Look for the word "research" in the material below, then report each line where it occurs.
────────────────
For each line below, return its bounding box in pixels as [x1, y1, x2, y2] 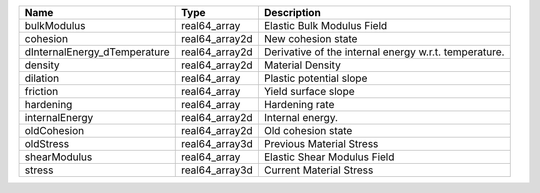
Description [263, 6, 322, 19]
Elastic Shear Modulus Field [263, 150, 395, 164]
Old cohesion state [263, 124, 353, 137]
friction [24, 85, 59, 98]
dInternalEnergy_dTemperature [24, 45, 170, 59]
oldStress [24, 137, 70, 150]
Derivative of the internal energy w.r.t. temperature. [263, 45, 505, 59]
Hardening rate [263, 98, 335, 111]
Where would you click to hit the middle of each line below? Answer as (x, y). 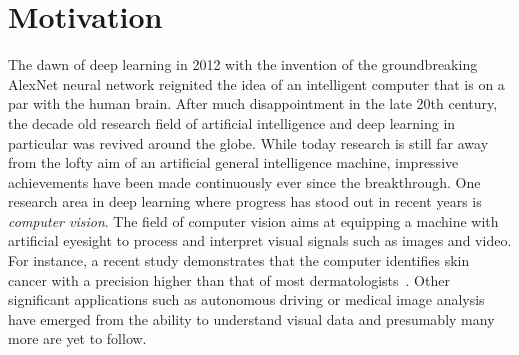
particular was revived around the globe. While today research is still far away (248, 142)
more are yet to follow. (77, 338)
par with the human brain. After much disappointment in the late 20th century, (253, 103)
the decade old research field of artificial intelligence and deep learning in (232, 122)
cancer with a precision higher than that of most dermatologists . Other (229, 279)
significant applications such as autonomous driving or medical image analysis (246, 299)
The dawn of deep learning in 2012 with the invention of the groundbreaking (243, 64)
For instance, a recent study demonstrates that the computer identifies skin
────────────────
Exercise output -
particular was revived around the globe. While today research is still far away (248, 142)
the decade old research field of artificial intelligence and deep learning in (232, 122)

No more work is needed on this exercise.